[SOURCE MATERIAL]:
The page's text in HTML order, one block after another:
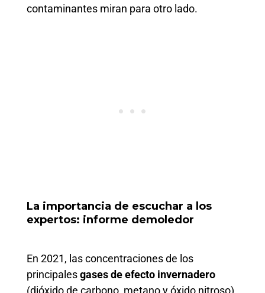
contaminantes miran para otro lado.
La importancia de escuchar a los
expertos: informe demoledor
En 2021, las concentraciones de los
principalesgases de efecto invernadero
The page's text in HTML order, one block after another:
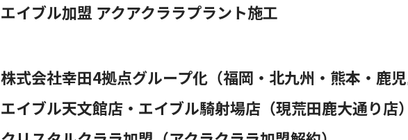
エイブル加盟 アクアクララプラント施工
株式会社幸田4拠点グループ化（福岡・北九州・熊本・鹿
エイブル天文館店・エイブル騎射場店（現荒田鹿大通り店
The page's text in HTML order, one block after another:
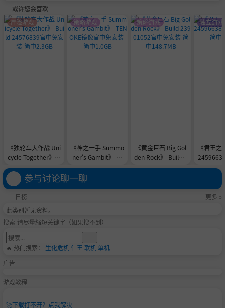
或许您会喜欢
《独轮车大作战 Uni
cycle Together》-B
免安装-简中2.3GB
冒险游戏
《神之一手 Summo
ner's Gambit》-TE
装-简中1.0GB
策略游戏
《黄金巨石 Big Gol
den Rock》-Build 2
策略游戏
《君王
独立游戏
参与讨论聊一聊
日榜
更多 »
此类别暂无资料。
搜索-请尽量缩短关键字（如果搜不到）
🔥 热门搜索： 生化危机仁王 联机单机
广告
游戏教程
🚀下载打不开？点我解决
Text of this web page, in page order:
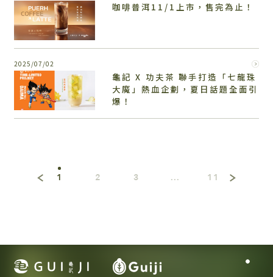
咖啡普洱11/1上市，售完為止！
2025/07/02
龜記 X 功夫茶 聯手打造「七龍珠
大魔」熱血企劃，夏日話題全面引
爆！
1 2 3 ... 11
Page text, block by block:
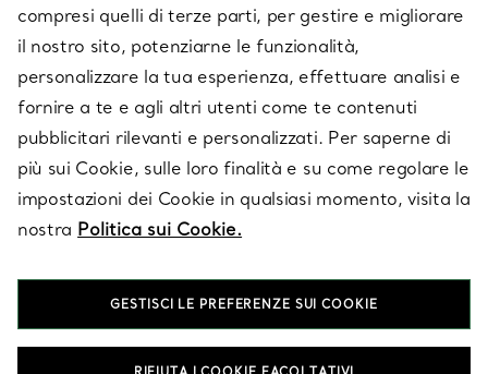
SU TIFFANY & CO.
LEGALE
SEGUICI
compresi quelli di terze parti, per gestire e migliorare
il nostro sito, potenziarne le funzionalità,
personalizzare la tua esperienza, effettuare analisi e
fornire a te e agli altri utenti come te contenuti
pubblicitari rilevanti e personalizzati. Per saperne di
più sui Cookie, sulle loro finalità e su come regolare le
impostazioni dei Cookie in qualsiasi momento, visita la
nostra Politica sui Cookie.
GESTISCI LE PREFERENZE SUI COOKIE
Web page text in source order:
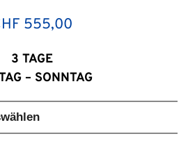
555,00
3 TAGE
– SONNTAG
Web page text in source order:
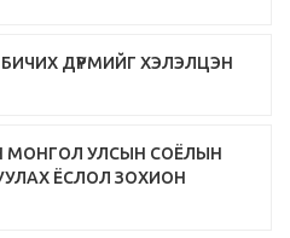
ДҮРМИЙГ ХЭЛЭЛЦЭН
МОНГОЛ УЛСЫН СОЁЛЫН
ЁСЛОЛ ЗОХИОН
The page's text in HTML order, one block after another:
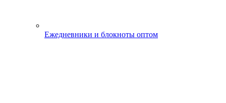
Ежедневники и блокноты оптом
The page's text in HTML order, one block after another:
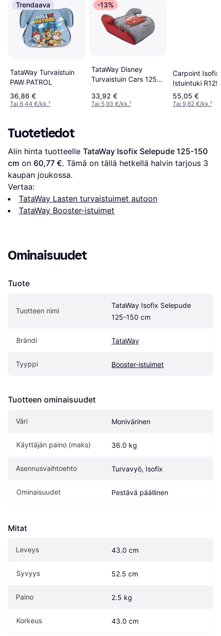
Trendaava
TataWay Turvaistuin
PAW PATROL
36,86 €
Tai 6,44 €/kk.¹
-13%
TataWay Disney
Turvaistuin Cars 125-
33,92 €
Tai 5,93 €/kk.¹
Carpoint Isofix
Istuintuki R129
Hyväksytty
cm
55,05 €
Tai 9,62 €/kk.¹
Tuotetiedot
Alin hinta tuotteelle TataWay Isofix Selepude 125-150
cm on 60,77 €. Tämä on tällä hetkellä halvin tarjous 3
kaupan joukossa.
Vertaa:
TataWay Lasten turvaistuimet autoon
TataWay Booster-istuimet
Ominaisuudet
Tuote
Tuotteen nimi
TataWay Isofix Selepude
125-150 cm
Brändi TataWay
Tyyppi Booster-istuimet
Tuotteen ominaisuudet
Väri Monivärinen
Käyttäjän paino (maks) 36.0 kg
Asennusvaihtoehto Turvavyö, Isofix
Ominaisuudet Pestävä päällinen
Mitat
Leveys 43.0 cm
Syvyys 52.5 cm
Paino 2.5 kg
Korkeus 43.0 cm
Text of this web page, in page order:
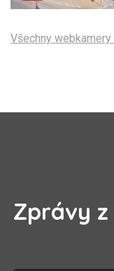
Všechny webkamery
Zprávy z

[REQUIRED WORK]: Should a picture appear among the entries, skip it and copy the rest exactly.

[ANSWER FOR THE TASK]:
The page's text in HTML order, one block after another:
contaminantes miran para otro lado.
La importancia de escuchar a los
expertos: informe demoledor
En 2021, las concentraciones de los
principalesgases de efecto invernadero
The page's text in HTML order, one block after another:
エイブル加盟 アクアクララプラント施工
株式会社幸田4拠点グループ化（福岡・北九州・熊本・鹿
エイブル天文館店・エイブル騎射場店（現荒田鹿大通り店
The page's text in HTML order, one block after another:
或许您会喜欢
《独轮车大作战 Uni
cycle Together》-B
免安装-简中2.3GB
冒险游戏
《神之一手 Summo
ner's Gambit》-TE
装-简中1.0GB
策略游戏
《黄金巨石 Big Gol
den Rock》-Build 2
策略游戏
《君王
独立游戏
参与讨论聊一聊
日榜
更多 »
此类别暂无资料。
搜索-请尽量缩短关键字（如果搜不到）
🔥 热门搜索： 生化危机仁王 联机单机
广告
游戏教程
🚀下载打不开？点我解决
Text of this web page, in page order:
咖啡普洱11/1上市，售完為止！
2025/07/02
龜記 X 功夫茶 聯手打造「七龍珠
大魔」熱血企劃，夏日話題全面引
爆！
1 2 3 ... 11
Page text, block by block:
SU TIFFANY & CO.
LEGALE
SEGUICI
compresi quelli di terze parti, per gestire e migliorare
il nostro sito, potenziarne le funzionalità,
personalizzare la tua esperienza, effettuare analisi e
fornire a te e agli altri utenti come te contenuti
pubblicitari rilevanti e personalizzati. Per saperne di
più sui Cookie, sulle loro finalità e su come regolare le
impostazioni dei Cookie in qualsiasi momento, visita la
nostra Politica sui Cookie.
GESTISCI LE PREFERENZE SUI COOKIE
Web page text in source order:
555,00
3 TAGE
– SONNTAG
Web page text in source order:
ДҮРМИЙГ ХЭЛЭЛЦЭН
МОНГОЛ УЛСЫН СОЁЛЫН
ЁСЛОЛ ЗОХИОН
The page's text in HTML order, one block after another:
Ежедневники и блокноты оптом
The page's text in HTML order, one block after another:
Trendaava
TataWay Turvaistuin
PAW PATROL
36,86 €
Tai 6,44 €/kk.¹
-13%
TataWay Disney
Turvaistuin Cars 125-
33,92 €
Tai 5,93 €/kk.¹
Carpoint Isofix
Istuintuki R129
Hyväksytty
cm
55,05 €
Tai 9,62 €/kk.¹
Tuotetiedot
Alin hinta tuotteelle TataWay Isofix Selepude 125-150
cm on 60,77 €. Tämä on tällä hetkellä halvin tarjous 3
kaupan joukossa.
Vertaa:
TataWay Lasten turvaistuimet autoon
TataWay Booster-istuimet
Ominaisuudet
Tuote
Tuotteen nimi
TataWay Isofix Selepude
125-150 cm
Brändi TataWay
Tyyppi Booster-istuimet
Tuotteen ominaisuudet
Väri Monivärinen
Käyttäjän paino (maks) 36.0 kg
Asennusvaihtoehto Turvavyö, Isofix
Ominaisuudet Pestävä päällinen
Mitat
Leveys 43.0 cm
Syvyys 52.5 cm
Paino 2.5 kg
Korkeus 43.0 cm
Text of this web page, in page order:
Všechny webkamery
Zprávy z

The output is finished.